Background

Colon cancer, one of the most common cancers, is the third most common cause of cancer-related deaths worldwide [1]. Right-sided colon cancer (RCC) is a distinct entity in terms of its anatomy, biology, and prognosis compared with left-sided colon cancer [2]. Complete mesocolic excision (CME) with D3 lymph node dissection is the surgical principle for RCC that can improve surgical quality and, thus, oncological outcomes [3, 4]. However, tumor recurrence and metastasis remain significant factors that contribute to poor patient survival [5]. Systemic inflammation is closely associated with tumor development and progress [6]. Nutritional indicators are also associated with the prognosis of various malignancies [7, 8]. The advanced lung cancer inflammation index (ALI), a novel inflammation and nutrition-based index defined by combining body the mass index (BMI), preoperative serum albumin (ALB) level, and neutrophil-to-lymphocyte ratio (NLR), has been proposed as a prognostic biomarker for various malignant tumors, including lung, esophageal, gastric, and colorectal cancers [9,10,11,12,13,14]. In colon cancer, patients with RCC tend to experience malnutrition before surgery, leading to immune depression [15]. No large-scale study has evaluated the clinical implications of preoperative ALI in patients with RCC yet.

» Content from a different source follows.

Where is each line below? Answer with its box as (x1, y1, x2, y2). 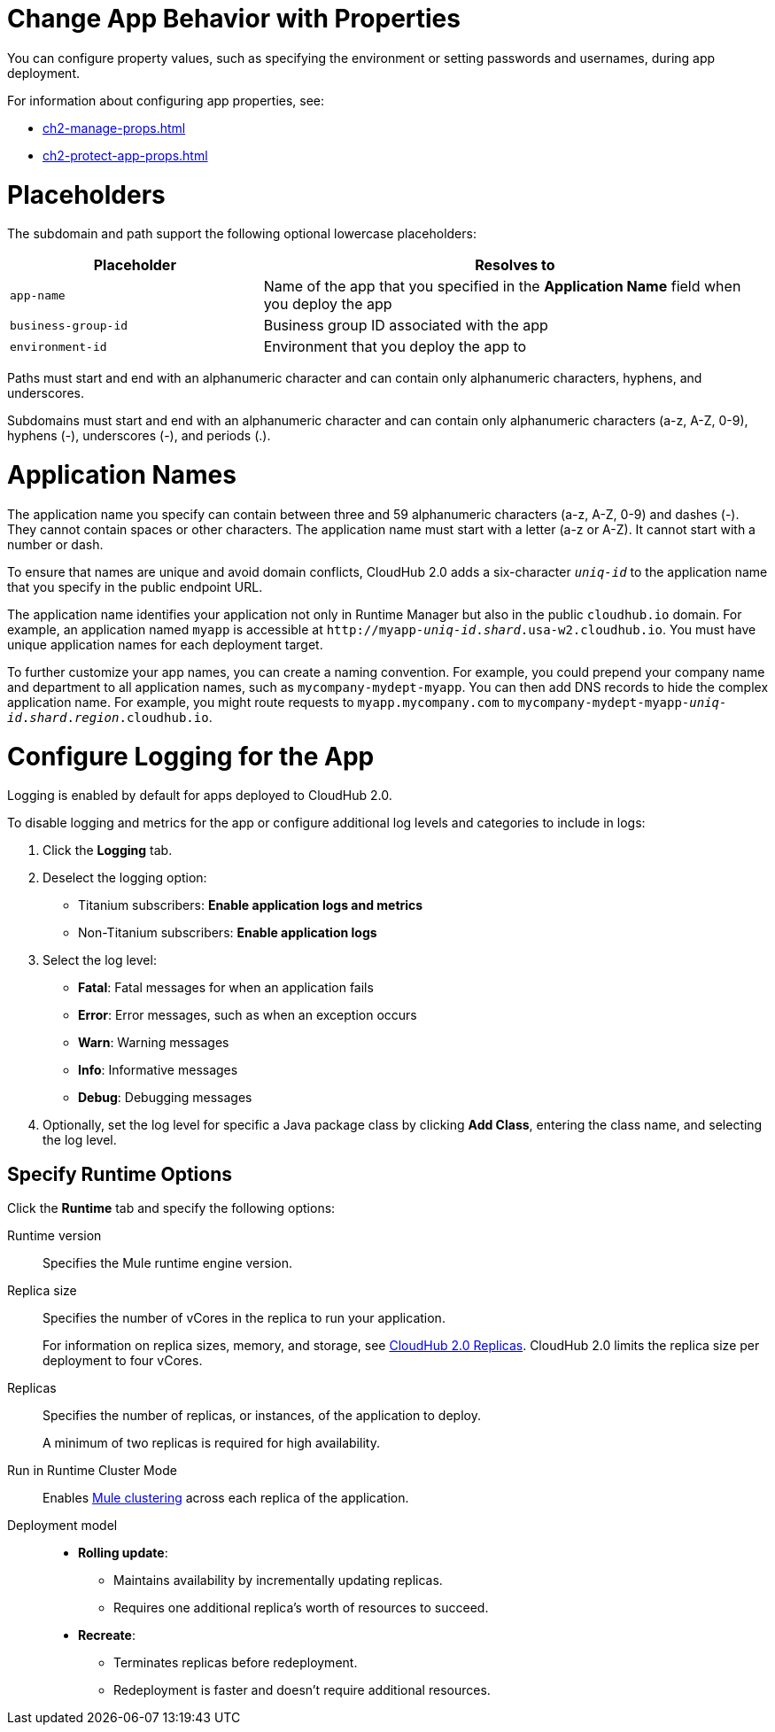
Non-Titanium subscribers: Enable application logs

The American Joint Committee on Cancer (AJCC) staging system is most commonly used to assess the prognosis of cancer patients [16]. The current tumor-node-metastasis (TNM) framework relies exclusively on locoregional tumor expansion(s) of the primary tumor but neglects substantial tumor- and host-related biological differences [17]. However, survival may differ in patients with RCC, even among those with the same TNM stage. Therefore, combining the AJCC/TNM staging system with other prognostic indicators may improve the individual prognosis prediction of patients with RCC and facilitate treatment decision-making.

In this context, the present study aimed to explore the prognostic value of the ALI and to establish a simple scoring system based on the ALI to effectively predict the short- and long-term outcomes of patients with RCC after CME.

Methods

Patients

A total of 441 consecutive patients who underwent CME with D3 lymph node dissection for RCC between January 2012 and December 2016 at our department were included. Clinicopathological data were collected from the colorectal cancer database. The inclusion criteria were as follows: colon adenocarcinoma; tumors in the ileocecum, ascending colon, or right colic flexure; and pathological stage I–III disease. Individuals who underwent emergency surgery, had synchronous or metachronous multiple primary colorectal cancer(s), and those with incomplete clinicopathological data were excluded.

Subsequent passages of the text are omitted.